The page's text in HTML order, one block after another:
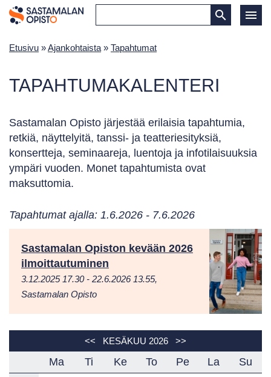
Etusivu »Ajankohtaista » Tapahtumat
TAPAHTUMAKALENTERI
Sastamalan Opisto järjestää erilaisia tapahtumia,
retkiä, näyttelyitä, tanssi- ja teatteriesityksiä,
konsertteja, seminaareja, luentoja ja infotilaisuuksia
ympäri vuoden. Monet tapahtumista ovat
maksuttomia.
Tapahtumat ajalla: 1.6.2026 - 7.6.2026
Sastamalan Opiston kevään 2026
ilmoittautuminen
3.12.2025 17.30 - 22.6.2026 13.55,
Sastamalan Opisto
<< KESÄKUU 2026 >>
Ma Ti Ke To Pe La
Su

■ What the task requires: Without the pictures, transcribe the listing above exactly.

■ Final answer:
The page's text in HTML order, one block after another:
Etusivu »Ajankohtaista » Tapahtumat
TAPAHTUMAKALENTERI
Sastamalan Opisto järjestää erilaisia tapahtumia,
retkiä, näyttelyitä, tanssi- ja teatteriesityksiä,
konsertteja, seminaareja, luentoja ja infotilaisuuksia
ympäri vuoden. Monet tapahtumista ovat
maksuttomia.
Tapahtumat ajalla: 1.6.2026 - 7.6.2026
Sastamalan Opiston kevään 2026
ilmoittautuminen
3.12.2025 17.30 - 22.6.2026 13.55,
Sastamalan Opisto
<< KESÄKUU 2026 >>
Ma Ti Ke To Pe La
Su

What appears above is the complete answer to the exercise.